## EXERCISE DETAILS
From the records below, output exactly the lines running from the line containing "proberen zoveel mogelijk" through the line containing "besturingssysteem te zoveel", and no others.

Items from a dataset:
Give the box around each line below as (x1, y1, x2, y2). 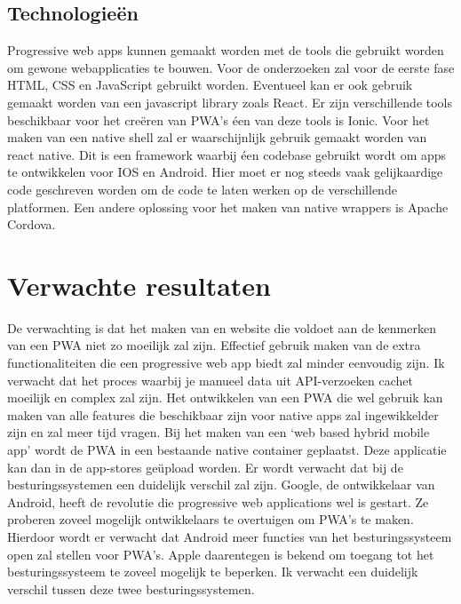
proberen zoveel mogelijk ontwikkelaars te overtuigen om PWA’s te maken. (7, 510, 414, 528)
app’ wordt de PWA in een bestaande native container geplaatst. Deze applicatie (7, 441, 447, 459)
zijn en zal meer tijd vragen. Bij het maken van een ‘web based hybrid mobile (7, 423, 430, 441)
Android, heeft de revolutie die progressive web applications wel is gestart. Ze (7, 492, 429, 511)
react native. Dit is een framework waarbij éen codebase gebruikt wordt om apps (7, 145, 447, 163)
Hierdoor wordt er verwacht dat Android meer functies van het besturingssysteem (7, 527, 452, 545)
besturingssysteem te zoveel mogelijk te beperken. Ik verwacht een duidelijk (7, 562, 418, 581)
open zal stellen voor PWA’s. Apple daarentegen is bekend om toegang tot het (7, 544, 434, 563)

## RESPONSE BELOW
proberen zoveel mogelijk ontwikkelaars te overtuigen om PWA’s te maken. (7, 510, 414, 528)
app’ wordt de PWA in een bestaande native container geplaatst. Deze applicatie (7, 441, 447, 459)
zijn en zal meer tijd vragen. Bij het maken van een ‘web based hybrid mobile (7, 423, 430, 441)
Android, heeft de revolutie die progressive web applications wel is gestart. Ze (7, 492, 429, 511)
react native. Dit is een framework waarbij éen codebase gebruikt wordt om apps (7, 145, 447, 163)
Hierdoor wordt er verwacht dat Android meer functies van het besturingssysteem (7, 527, 452, 545)
besturingssysteem te zoveel mogelijk te beperken. Ik verwacht een duidelijk (7, 562, 418, 581)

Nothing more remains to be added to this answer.